# Solving ODE with Heaviside Step and Delta function

1. Oct 30, 2012

### dominic.tsy

1. The problem statement, all variables and given/known data

Find the solution of the equation:

α(dy/dt) + y = f(t)

for the following conditions:
(a) when f(t) = H(t) where H(t) is the Heaviside step function
(b) when f(t) = δ(t) where δ(t) is the delta function
(c) when f(t) = β^(-1)e^(t/β)H(t) with β<α

2. Relevant equations

3. The attempt at a solution

1.
α(dy/dt) + y = f(t)
2.
(dy/dt) + (1/α)y = (1/α)f(t)
3.
finding the integrating factor
μ(t) = e^(∫(1/α)dt) = e^(t/α)
4.
[e^(t/α)](dy/dt) + (1/α)[e^(t/α)]y = (1/α)[e^(t/α)]f(t)
5.
d/dt{[e^(t/α)]y}=[(e^(t/α))/α]f(t)
6.
∫d/dt{[e^(t/α)]y}dt=∫[(e^(t/α))/α]f(t)dt
7.
[e^(t/α)]y = ......

then i dont know how to continue

Do you know what those functions are?
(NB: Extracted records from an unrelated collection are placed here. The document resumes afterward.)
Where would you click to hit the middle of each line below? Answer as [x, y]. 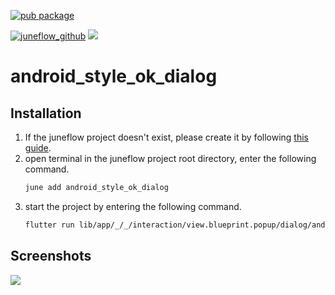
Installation [46, 113]
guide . [38, 148]
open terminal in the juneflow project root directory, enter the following [170, 158]
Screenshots [51, 256]
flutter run [49, 225]
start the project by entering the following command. [133, 206]
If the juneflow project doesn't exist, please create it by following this [166, 137]
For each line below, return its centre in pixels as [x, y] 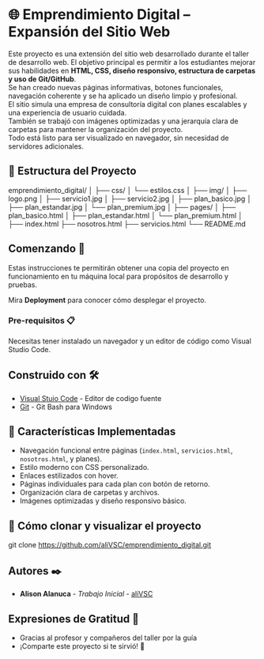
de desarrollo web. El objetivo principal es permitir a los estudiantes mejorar [132, 62]
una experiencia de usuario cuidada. [68, 112]
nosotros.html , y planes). [61, 459]
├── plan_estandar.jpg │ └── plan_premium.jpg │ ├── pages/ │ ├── [122, 206]
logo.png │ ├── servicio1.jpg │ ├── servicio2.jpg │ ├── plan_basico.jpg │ [130, 199]
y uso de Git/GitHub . [42, 79]
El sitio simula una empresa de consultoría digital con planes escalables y [128, 104]
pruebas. [23, 284]
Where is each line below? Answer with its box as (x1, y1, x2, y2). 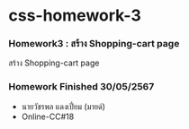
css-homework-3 (8, 5, 141, 26)
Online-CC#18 (21, 111, 75, 122)
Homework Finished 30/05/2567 (8, 81, 155, 93)
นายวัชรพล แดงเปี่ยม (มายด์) (21, 100, 105, 112)
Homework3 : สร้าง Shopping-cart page (8, 38, 180, 50)
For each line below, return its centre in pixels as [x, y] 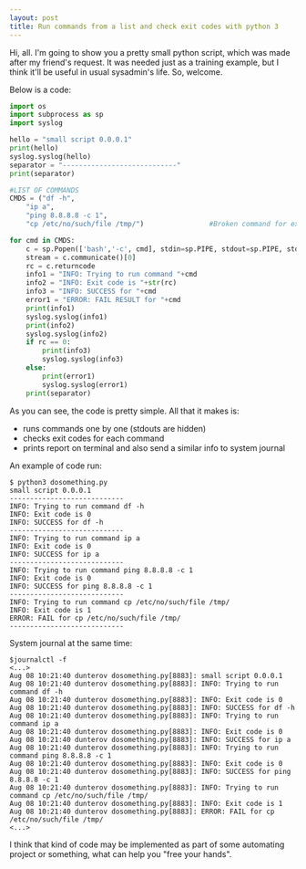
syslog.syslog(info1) [66, 317]
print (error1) [69, 376]
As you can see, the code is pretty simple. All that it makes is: [124, 411]
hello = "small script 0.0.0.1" [71, 140]
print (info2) [51, 325]
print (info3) [67, 351]
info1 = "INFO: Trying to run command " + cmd [112, 275]
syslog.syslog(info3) [83, 360]
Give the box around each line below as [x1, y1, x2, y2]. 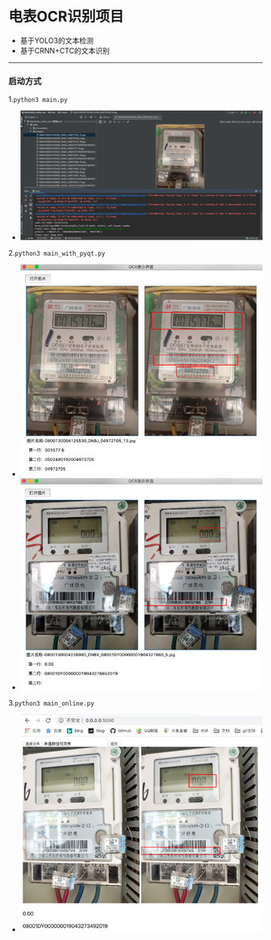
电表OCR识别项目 [8, 7, 124, 26]
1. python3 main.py [8, 95, 69, 104]
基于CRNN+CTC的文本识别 [19, 45, 110, 55]
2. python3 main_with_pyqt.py [8, 248, 106, 258]
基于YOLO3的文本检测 [19, 36, 94, 45]
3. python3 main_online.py [8, 698, 94, 708]
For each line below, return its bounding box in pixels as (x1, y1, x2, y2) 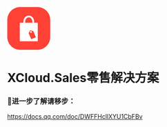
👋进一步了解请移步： (7, 96, 76, 106)
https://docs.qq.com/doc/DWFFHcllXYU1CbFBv (7, 112, 143, 120)
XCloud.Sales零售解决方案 (7, 70, 159, 86)
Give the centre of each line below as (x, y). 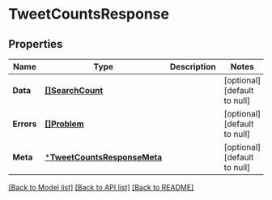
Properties (36, 44)
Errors (25, 124)
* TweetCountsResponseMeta (103, 157)
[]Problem (64, 124)
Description (193, 67)
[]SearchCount (74, 90)
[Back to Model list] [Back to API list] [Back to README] (101, 187)
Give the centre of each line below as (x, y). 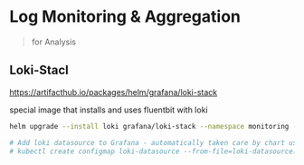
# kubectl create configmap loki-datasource (95, 151)
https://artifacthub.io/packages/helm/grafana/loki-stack (114, 92)
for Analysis (54, 42)
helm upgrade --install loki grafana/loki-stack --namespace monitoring (149, 126)
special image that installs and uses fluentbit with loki (109, 110)
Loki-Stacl (39, 70)
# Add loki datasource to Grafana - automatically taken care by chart (147, 142)
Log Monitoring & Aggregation (125, 17)
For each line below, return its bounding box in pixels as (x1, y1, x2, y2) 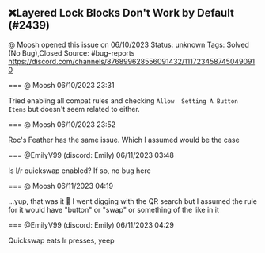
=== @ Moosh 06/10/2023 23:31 (8, 80, 115, 90)
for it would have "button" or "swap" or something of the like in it (8, 205, 220, 214)
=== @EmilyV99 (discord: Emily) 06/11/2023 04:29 (8, 220, 174, 229)
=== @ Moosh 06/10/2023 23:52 (8, 119, 116, 129)
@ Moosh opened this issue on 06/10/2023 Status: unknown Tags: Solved (8, 40, 249, 49)
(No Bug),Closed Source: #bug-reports (8, 48, 135, 58)
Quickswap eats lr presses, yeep (8, 236, 115, 245)
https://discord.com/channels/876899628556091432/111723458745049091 (8, 56, 256, 66)
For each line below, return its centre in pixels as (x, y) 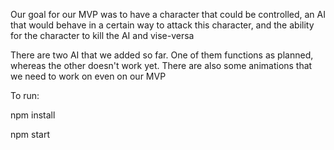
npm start (30, 134)
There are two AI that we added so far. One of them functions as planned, (162, 55)
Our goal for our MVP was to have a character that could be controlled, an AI (168, 14)
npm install (33, 115)
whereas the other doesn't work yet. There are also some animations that (161, 65)
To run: (25, 95)
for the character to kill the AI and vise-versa (102, 35)
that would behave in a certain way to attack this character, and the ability (162, 25)
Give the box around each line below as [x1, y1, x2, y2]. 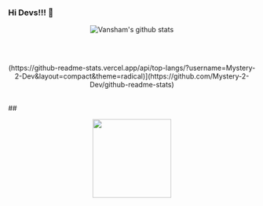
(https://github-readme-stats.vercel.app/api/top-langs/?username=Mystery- [8, 63, 256, 72]
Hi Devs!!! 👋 [8, 7, 53, 18]
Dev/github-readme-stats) [89, 79, 174, 89]
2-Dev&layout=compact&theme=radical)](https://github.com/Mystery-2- [14, 71, 250, 81]
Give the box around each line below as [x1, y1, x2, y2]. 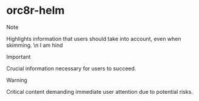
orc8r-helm [6, 4, 65, 17]
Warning [6, 76, 27, 84]
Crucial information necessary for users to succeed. [6, 64, 137, 72]
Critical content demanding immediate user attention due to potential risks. [6, 88, 193, 95]
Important [6, 53, 31, 60]
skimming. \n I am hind [6, 41, 63, 49]
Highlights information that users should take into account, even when [6, 35, 181, 42]
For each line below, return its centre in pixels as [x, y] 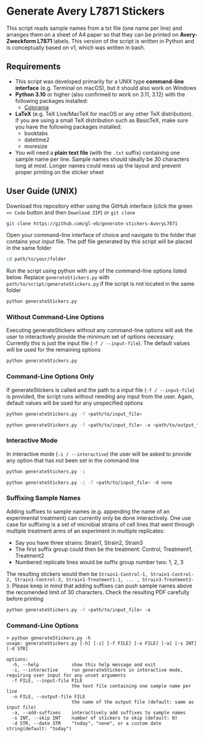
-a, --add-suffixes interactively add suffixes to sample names [99, 712]
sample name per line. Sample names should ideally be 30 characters [102, 159]
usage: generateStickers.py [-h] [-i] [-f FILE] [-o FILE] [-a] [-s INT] [102, 643]
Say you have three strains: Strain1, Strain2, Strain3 [79, 542]
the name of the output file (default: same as [133, 702]
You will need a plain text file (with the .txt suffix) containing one [97, 152]
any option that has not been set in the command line [73, 460]
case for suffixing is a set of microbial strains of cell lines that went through [100, 524]
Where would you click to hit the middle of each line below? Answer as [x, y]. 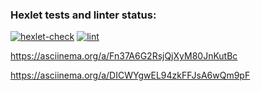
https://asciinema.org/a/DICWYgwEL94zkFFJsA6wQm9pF [130, 75]
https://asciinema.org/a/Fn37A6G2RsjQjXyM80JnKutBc [124, 56]
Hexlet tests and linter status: [83, 15]
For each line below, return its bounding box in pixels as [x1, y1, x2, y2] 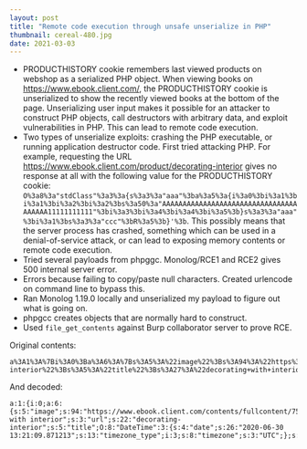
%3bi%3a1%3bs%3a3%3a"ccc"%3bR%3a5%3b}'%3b [22, 217, 187, 226]
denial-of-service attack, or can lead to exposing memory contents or [22, 235, 286, 246]
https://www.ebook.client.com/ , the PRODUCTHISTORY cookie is [22, 83, 268, 94]
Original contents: [9, 339, 77, 351]
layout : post [9, 13, 59, 23]
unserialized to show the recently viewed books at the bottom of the [22, 93, 280, 104]
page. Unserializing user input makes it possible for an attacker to [22, 102, 270, 114]
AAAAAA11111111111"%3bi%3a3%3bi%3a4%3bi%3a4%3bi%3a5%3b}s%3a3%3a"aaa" [22, 207, 298, 217]
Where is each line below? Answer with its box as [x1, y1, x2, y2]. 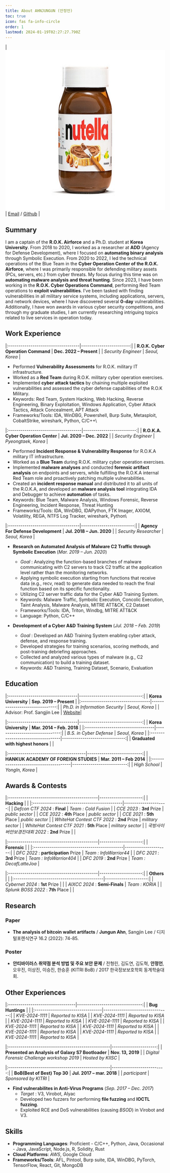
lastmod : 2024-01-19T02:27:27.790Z [5, 29, 81, 35]
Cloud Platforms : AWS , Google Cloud [12, 1151, 92, 1157]
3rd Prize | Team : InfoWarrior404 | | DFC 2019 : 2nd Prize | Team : [5, 855, 146, 861]
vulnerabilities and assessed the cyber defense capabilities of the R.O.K [12, 385, 163, 391]
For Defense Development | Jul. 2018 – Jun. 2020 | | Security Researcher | [5, 528, 164, 534]
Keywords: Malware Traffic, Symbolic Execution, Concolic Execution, [20, 596, 164, 603]
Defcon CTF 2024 [14, 806, 52, 812]
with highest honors [5, 740, 49, 747]
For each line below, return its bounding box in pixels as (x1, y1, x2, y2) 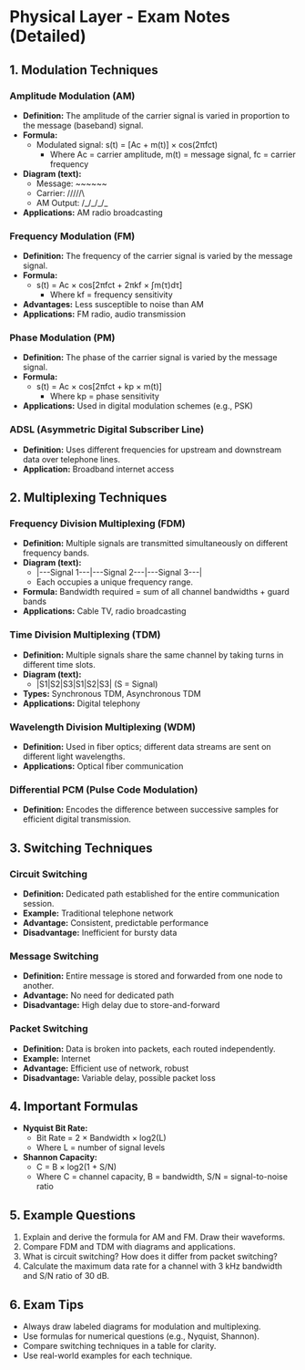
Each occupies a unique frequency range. (36, 576, 194, 587)
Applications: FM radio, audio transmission (22, 308, 187, 320)
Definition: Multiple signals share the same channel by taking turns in (22, 649, 284, 660)
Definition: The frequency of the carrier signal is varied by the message (22, 251, 293, 262)
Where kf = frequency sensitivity (49, 289, 173, 300)
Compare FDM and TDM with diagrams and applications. (22, 1241, 236, 1252)
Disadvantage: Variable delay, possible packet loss (22, 1072, 216, 1083)
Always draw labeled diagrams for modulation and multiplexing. (22, 1321, 261, 1333)
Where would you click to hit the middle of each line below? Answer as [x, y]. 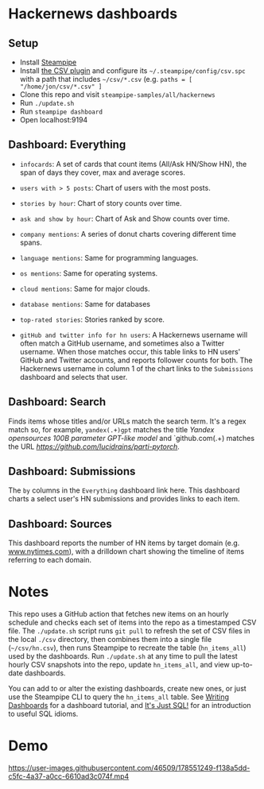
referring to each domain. [50, 560]
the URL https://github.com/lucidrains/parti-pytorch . [94, 447]
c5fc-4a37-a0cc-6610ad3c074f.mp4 [69, 776]
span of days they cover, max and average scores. [102, 172]
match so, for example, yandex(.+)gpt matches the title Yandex [111, 429]
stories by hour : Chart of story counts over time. [101, 203]
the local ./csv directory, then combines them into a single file [110, 640]
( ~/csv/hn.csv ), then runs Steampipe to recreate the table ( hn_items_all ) [127, 648]
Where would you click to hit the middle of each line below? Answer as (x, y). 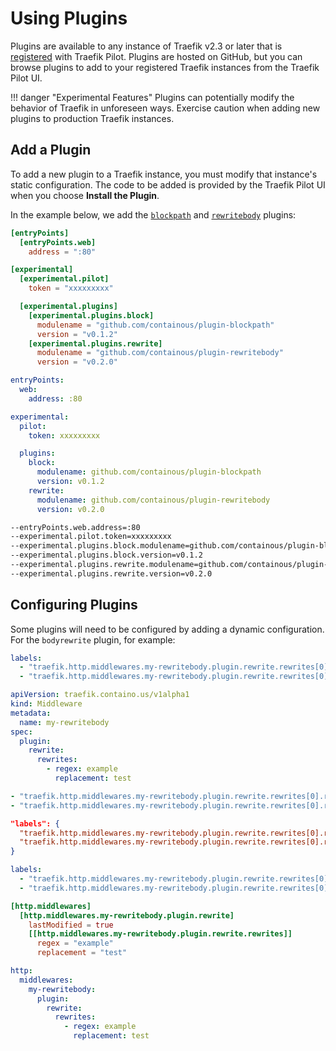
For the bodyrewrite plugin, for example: (93, 639)
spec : (21, 732)
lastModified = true (71, 925)
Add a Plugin (51, 150)
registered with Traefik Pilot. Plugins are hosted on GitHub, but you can (156, 56)
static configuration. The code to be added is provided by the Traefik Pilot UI (168, 184)
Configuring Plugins (74, 605)
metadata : (31, 713)
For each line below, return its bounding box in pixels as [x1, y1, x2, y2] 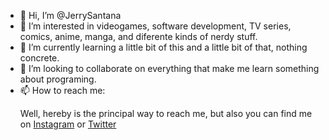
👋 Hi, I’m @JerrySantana [19, 10, 122, 21]
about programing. [19, 73, 97, 85]
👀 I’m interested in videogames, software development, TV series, [19, 20, 292, 32]
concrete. [19, 52, 60, 64]
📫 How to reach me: [19, 85, 106, 96]
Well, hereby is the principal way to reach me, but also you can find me [19, 108, 313, 119]
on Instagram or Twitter [19, 118, 117, 130]
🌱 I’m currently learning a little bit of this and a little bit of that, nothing [19, 41, 308, 53]
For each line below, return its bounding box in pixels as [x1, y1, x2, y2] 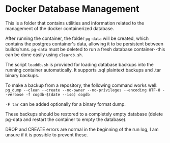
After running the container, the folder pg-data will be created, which [5, 35, 149, 41]
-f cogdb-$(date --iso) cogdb [25, 92, 90, 97]
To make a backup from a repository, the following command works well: [5, 82, 158, 88]
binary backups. [5, 72, 39, 78]
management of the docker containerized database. [5, 25, 115, 31]
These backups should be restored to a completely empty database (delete [5, 111, 163, 117]
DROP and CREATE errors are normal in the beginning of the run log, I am [5, 126, 159, 132]
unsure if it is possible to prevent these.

The 'Heaviside step function' is 0 if x< 0, 1 if $x\ge 0$. So $\int H(x)e^{-t/a} dx= 0$ if x is negative and $\int e^{-t/a} dt$ if x is positive.
The 'delta function' (strictly speaking not a function but a 'generalized function' or 'distribution') has the property that for any function, f(x), $\int f(x)\delta(x)dx= f(0)$.